Compte tenu de sa volonté de ne pas dépendre d’une connaissance a priori sur le domaine, il est assez évident que le raisonnement à base d’expériences se caractérise par une phase d’adaptation peu élaborée. Ce fait est renforcé par un autre trait du raisonnement à base d’expériences.

Dans la réutilisation des cas, Aamodt et Plaza [Aamodt & Plaza 1994] séparent l’opération de copie de celle d’adaptation proprement dite en précisant que les tâches de classement se contentent le plus souvent d’une forme élémentaire de réutilisation ne comprenant que la première opération. Or, dans l’approche à base d’expériences, la dimension raisonnement est largement dominée par la notion de classement. Il s’agit de rattacher les nouvelles expériences à celles que l’on a déjà rencontrées et les opérations effectuées sur ces nouvelles expériences, en améliorant la compréhension que l’on peut en avoir, visent à mettre en évidence les relations qu’elles entretiennent avec celles déjà présentes en mémoire. L’analyse thématique, exemple qui nous intéresse tout particulièrement ici, consiste ainsi essentiellement à reconnaître qu’un ensemble de propositions traitent du même sujet, chose qui est réalisée par comparaison avec des descriptions de situations déjà mémorisées. On peut donc concevoir que dans une grande partie des cas, la phase d’adaptation dans le raisonnement à base d’expériences s’assimile à une copie. Cette copie n’est pas pour autant aveugle et les informations contenues dans les agrégats sur l’importance relative des constituants du domaine sont une fois encore utilisables pour orienter le processus.

Phase d’apprentissage

De par la liaison assez étroite que le raisonnement à base de cas établit entre résolution de problèmes ou interprétation et apprentissage, nous avons déjà eu l’occasion d’examiner dans le paragraphe 2.2.1 les différentes caractéristiques de sa phase d’apprentissage. Aussi nous nous contenterons ici d’en souligner deux aspects majeurs, en liaison avec les principes de l’approche à base d’expériences.

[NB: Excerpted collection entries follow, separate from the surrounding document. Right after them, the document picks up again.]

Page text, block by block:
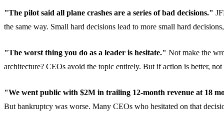
"The pilot said all plane crashes are a series of bad decisions."
the same way. Small hard decisions lead to more small hard
"The worst thing you do as a leader is hesitate." Not make the
architecture? CEOs avoid the topic entirely. But if action is better,
"We went public with $2M in trailing 12-month revenue at 18
But bankruptcy was worse. Many CEOs who hesitated on that
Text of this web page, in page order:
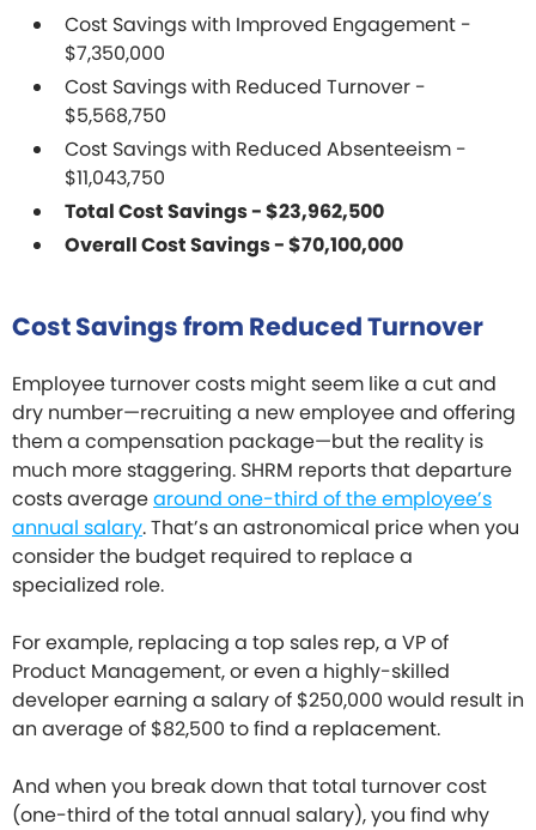
Cost Savings with Improved Engagement -
$7,350,000
Cost Savings with Reduced Turnover -
$5,568,750
Cost Savings with Reduced Absenteeism -
$11,043,750
Total Cost Savings - $23,962,500
Overall Cost Savings - $70,100,000
Cost Savings from Reduced Turnover
Employee turnover costs might seem like a cut and
dry number—recruiting a new employee and offering
them a compensation package—but the reality is
much more staggering. SHRM reports that departure
costs averagearound one-third of the employee’s
annual salary. That’s an astronomical price when you
consider the budget required to replace a
specialized role.
For example, replacing a top sales rep, a VP of
Product Management, or even a highly-skilled
developer earning a salary of $250,000 would result in
an average of $82,500 to find a replacement.
And when you break down that total turnover cost
(one-third of the total annual salary), you find why
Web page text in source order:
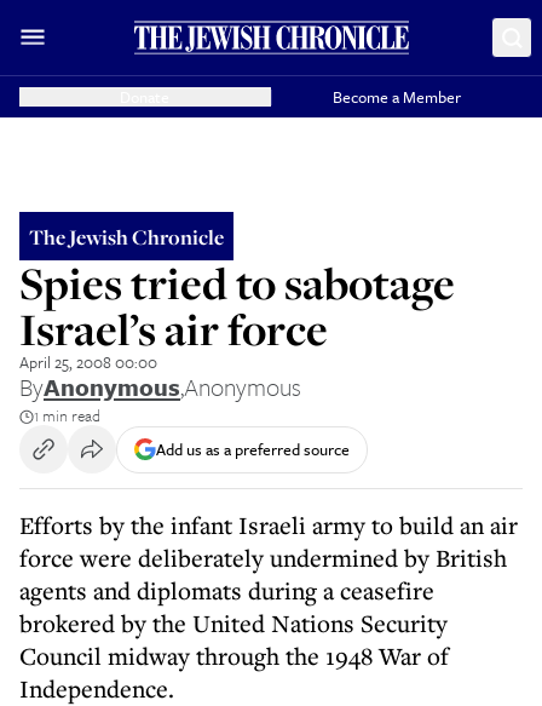
Become a Member
The Jewish Chronicle
Spies tried to sabotage
Israel’s air force
April 25, 2008 00:00
ByAnonymous,Anonymous
1 min read
Add us as a preferred source
Efforts by the infant Israeli army to build an air
force were deliberately undermined by British
agents and diplomats during a ceasefire
brokered by the United Nations Security
Council midway through the 1948 War of
Independence.
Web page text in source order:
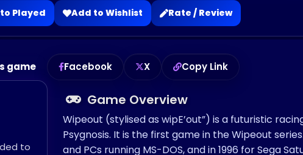
Played Add to Wishlist Rate / Review
game Facebook X Copy Link
to
Game Overview
Wipeout (stylised as wipE’out”) is a futuristic
Psygnosis. It is the first game in the Wipeout
and PCs running MS-DOS, and in 1996 for Sega

Tout d’abord, la phase d’apprentissage du raisonnement à base d’expériences se caractérise par une étape de généralisation en deux temps. Le premier temps est très étroitement fusionné avec l’étape d’intégration en mémoire. Au sein de la mémoire, nous avons vu que les expériences sont regroupées en agrégats au sein desquels des informations sur la récurrence de leurs traits, donc sur le degré de généralité de ceux-ci, sont déjà présentes. Ces pondérations représentent ainsi une première forme de généralisation, même si elle reste implicite dans la mesure où un choix des éléments à retenir n’est pas réalisé. Ce choix, ainsi que la construction des généralisations proprement dites, font l’objet du second temps. Alors que le premier temps de la généralisation intervient de façon continue et systématique, celui-ci opère ponctuellement et sur des éléments bien ciblés présentant des caractéristiques particulières. Il s’agit alors de faire émerger les connaissances stables contenues dans la mémoire des expériences et de les transformer afin de produire de nouvelles connaissances abstraites. Ce second temps marque donc une rupture, un changement de représentation profond qui s’approche d’une conception plus “classique” de la notion de généralisation.

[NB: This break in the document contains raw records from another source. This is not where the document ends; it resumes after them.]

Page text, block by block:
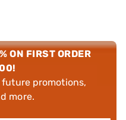
ON FIRST ORDER
future promotions,
more.
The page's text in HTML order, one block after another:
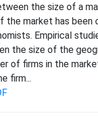
the size of a
the market has been
Empirical
the size of the
of firms in the
firm...
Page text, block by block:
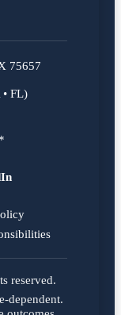
75657
FL)
reserved.
dependent.
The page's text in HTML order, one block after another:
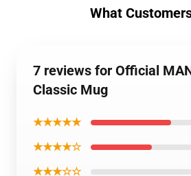
What
7 reviews for Official
Classic Mug
★★★★★
★★★★☆
★★★☆☆
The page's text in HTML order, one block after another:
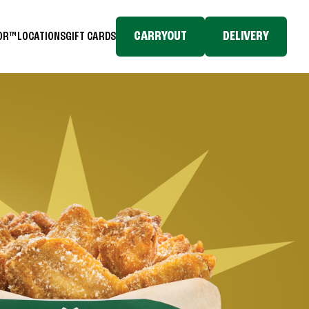
LOCATIONSGIFT CARDS CARRYOUT DELIVERY
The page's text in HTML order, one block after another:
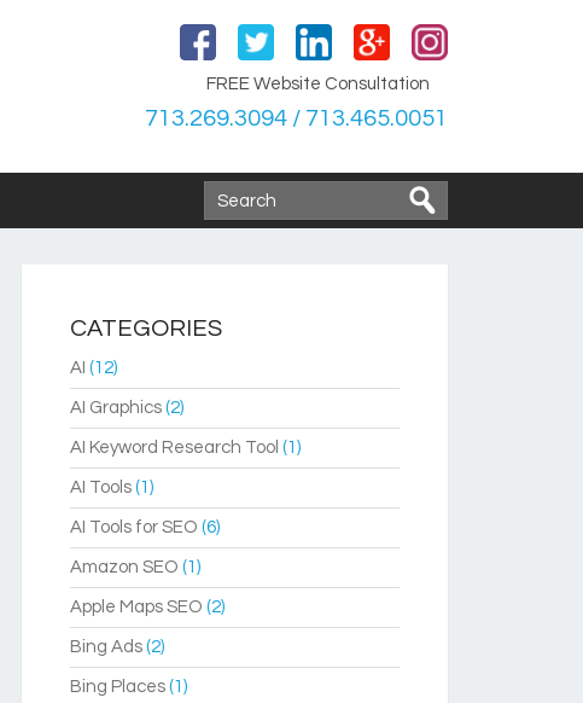
FREE Website Consultation
713.269.3094 / 713.465.0051
CATEGORIES
AI (12)
AI Graphics(2)
AI Keyword Research Tool (1)
AI Tools(1)
AI Tools for SEO (6)
Amazon SEO (1)
Apple Maps SEO (2)
Bing Ads(2)
Bing Places(1)
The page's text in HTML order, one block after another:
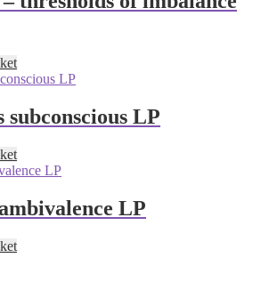
subconscious LP
LP

Le second aspect à souligner concerne l’étape de détermination des éléments à retenir. L’une des spécificités de l’approche à base d’expériences est la volonté de faire émerger progressivement les éléments fondamentaux des expériences au fur et à mesure de l’accumulation de ces dernières et de leur confrontation les unes avec les autres. Ce processus doit intervenir en s’appuyant sur le plus petit ensemble possible de données a priori. L’étape de choix des éléments à retenir est donc par nature à l’encontre de la philosophie adoptée si elle vient en préalable de l’intégration en mémoire. En revanche, elle conserve une justification entière et remplit d’ailleurs un rôle essentiel lorsqu’elle intervient en préambule de l’étape de généralisation

Chapitre 1 - Exposé du problème et principes de la solution retenue 43 visant à construire de nouvelles connaissances abstraites, c’est-à-dire lors du second temps de la généralisation.

Récapitulatif

Dans une première partie, nous avons cherché à cerner le problème que nous posons ici, celui de l’apprentissage automatique de connaissances pragmatiques à partir de textes, et à fixer les grandes lignes de la solution que nous lui apportons. Nous avons ainsi précisé le type des connaissances visées, les connaissances sur les situations prototypiques du monde, et leur intérêt majeur pour la compréhension de textes. Nous avons également exposé en quoi leur grande variété et leur étendue conduisent naturellement dans la voie de l’apprentissage automatique et en quoi les textes constituent pour le moment un support privilégié pour cet apprentissage.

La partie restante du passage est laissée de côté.